Congress was highly unlikely to appropriate money for budget 
assistance to Ukraine, especially in light of the 
Administration's pending request to bolster U.S. 
contributions to the IMF by $100 billion.  Thus, any further 
budget support for Ukraine would likely come through the IMF 
and the World Bank, pending satisfactory progress on 
conditionalities and approval by each institution's board. 
He also told Umanskiy that the idea of a donor's conference 
had little chance of success and should not be pursued. 
(Note:  Umanskiy was the only interlocutor who brought up the 
issue of bilateral budget support.  It appears that the 
President, Prime Minister, and their respective advisors had 
been warned off this topic by the Ukrainian embassy in 
Washington and/or by Deputy Prime Minister Nemyria, who had 
been told by high-level U.S. officials prior to the spring 
meetings of the IMF and World Bank that bilateral budget 
financing was not likely forthcoming from the U.S.  End note.) 
 
19. (SBU) In his discussion with Umanskiy, Lipton recounted 
his roundtable conversation with bankers, who had told him 
that NBU paper was a far more attractive investment that 
Ukrainian government bonds, because the NBU tended to pay 
more realistic interest rates on the debt it issued to banks. 

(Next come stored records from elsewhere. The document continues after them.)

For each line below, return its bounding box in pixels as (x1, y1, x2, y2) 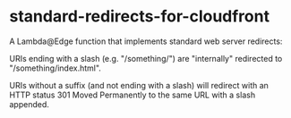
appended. (9, 98, 49, 109)
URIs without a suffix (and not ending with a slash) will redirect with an (9, 80, 269, 90)
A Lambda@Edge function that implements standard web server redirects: (9, 36, 283, 46)
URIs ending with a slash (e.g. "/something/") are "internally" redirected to (9, 53, 283, 63)
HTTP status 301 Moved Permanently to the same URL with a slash (9, 89, 256, 100)
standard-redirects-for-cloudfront (9, 6, 270, 27)
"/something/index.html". (9, 63, 101, 73)
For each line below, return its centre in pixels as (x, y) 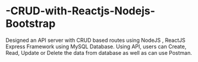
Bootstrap (31, 24)
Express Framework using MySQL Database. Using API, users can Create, (96, 46)
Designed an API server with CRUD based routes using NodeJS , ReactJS (95, 40)
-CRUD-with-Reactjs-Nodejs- (81, 11)
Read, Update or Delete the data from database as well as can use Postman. (99, 52)
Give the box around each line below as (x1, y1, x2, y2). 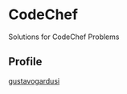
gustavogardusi (8, 76, 60, 85)
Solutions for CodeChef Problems (8, 32, 120, 41)
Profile (8, 55, 43, 69)
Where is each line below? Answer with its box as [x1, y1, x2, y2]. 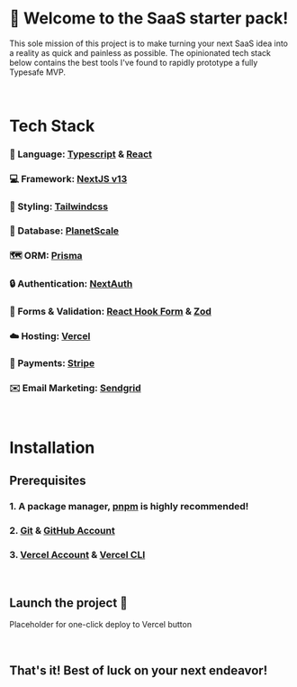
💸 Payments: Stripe [9, 357, 95, 370]
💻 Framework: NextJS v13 [9, 172, 128, 185]
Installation [9, 437, 95, 458]
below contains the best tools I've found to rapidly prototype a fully [9, 57, 258, 68]
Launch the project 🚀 [9, 595, 129, 610]
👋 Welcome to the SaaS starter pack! [9, 8, 289, 29]
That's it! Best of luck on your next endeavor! [9, 663, 268, 678]
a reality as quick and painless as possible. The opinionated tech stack [9, 47, 272, 58]
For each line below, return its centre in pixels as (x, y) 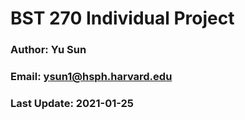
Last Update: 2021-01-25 (72, 103)
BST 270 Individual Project (122, 18)
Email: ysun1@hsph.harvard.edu (91, 77)
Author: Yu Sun (48, 50)
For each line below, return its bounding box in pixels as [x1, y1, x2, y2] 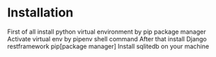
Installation [7, 5, 74, 21]
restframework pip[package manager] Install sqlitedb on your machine [7, 42, 210, 50]
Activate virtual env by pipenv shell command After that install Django [7, 34, 207, 43]
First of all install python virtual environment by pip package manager [7, 27, 206, 36]

 He asked Umanskiy how the GOU intended to finance the 
deficit when, by all accounts, the international capital 
markets would remain frozen, particularly for countries like 
Ukraine, and when, domestically, there was either no market 
or a banking sector unwilling to lend to the government. 
Umanskiy conceded that the GOU had problems selling its debt 
domestically, but he said the MOF planned to coordinate its 
funding strategy more closely with the NBU.  He also said the 
GOU was planning to issue domestic bonds denominated in 
foreign currency that would target the large amounts of cash 
dollars being held by the country's population.  Bonds would 
be issued in both U.S. dollars and euros, and would carry an 
8 percent coupon.  The MOF also planned to issue 
UAH-denominated bonds with an interest rate of 16 percent. 

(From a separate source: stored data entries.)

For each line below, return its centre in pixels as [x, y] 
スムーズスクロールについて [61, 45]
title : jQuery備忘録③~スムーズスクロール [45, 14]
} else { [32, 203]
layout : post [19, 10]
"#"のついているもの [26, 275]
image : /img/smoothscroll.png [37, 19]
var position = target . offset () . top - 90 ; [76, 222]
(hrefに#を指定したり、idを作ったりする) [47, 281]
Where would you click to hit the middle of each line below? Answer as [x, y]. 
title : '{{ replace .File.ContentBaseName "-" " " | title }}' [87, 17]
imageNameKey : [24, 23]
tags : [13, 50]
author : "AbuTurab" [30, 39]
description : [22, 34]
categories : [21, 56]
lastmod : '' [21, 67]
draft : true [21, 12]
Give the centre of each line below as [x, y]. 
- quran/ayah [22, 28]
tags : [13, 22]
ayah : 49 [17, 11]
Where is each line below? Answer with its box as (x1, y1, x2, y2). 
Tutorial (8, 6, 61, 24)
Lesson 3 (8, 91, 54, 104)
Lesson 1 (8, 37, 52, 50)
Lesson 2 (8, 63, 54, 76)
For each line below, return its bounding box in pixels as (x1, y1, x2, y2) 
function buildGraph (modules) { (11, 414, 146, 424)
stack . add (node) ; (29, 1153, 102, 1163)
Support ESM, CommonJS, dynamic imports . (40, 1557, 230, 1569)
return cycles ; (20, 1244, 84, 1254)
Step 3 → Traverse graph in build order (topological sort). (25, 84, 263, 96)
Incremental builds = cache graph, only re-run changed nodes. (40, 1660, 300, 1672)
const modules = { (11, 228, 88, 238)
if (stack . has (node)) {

He did not suggest that the proceeds would be sufficient to 
cover the remaining budget deficit in the absence of 
alternative sources of funding. 
 
Comment 
------- 
 
20. (SBU) Lipton's visit highlighted the enormous challenges 
still facing Ukraine's budget financing and banking sector. 
More than eight months since the crisis began, the country's 
bank recapitalization program is still not off the ground, 
with key procedural impediments being complicated by 
administrative ineffectiveness in the government and NBU.  A 
plan for the budget and banks may be in place, but questions 
 
KYIV 00000793  005 OF 005 
 
 
about the adequacy of crisis response linger as each lacks 
clarity, requires significant financing, and may turn out to 
be hamstrung by politics, corruption, and bureaucratic 
inefficiency.  End comment. 
 
21.  (SBU) Treasury DAS Meyer cleared this cable.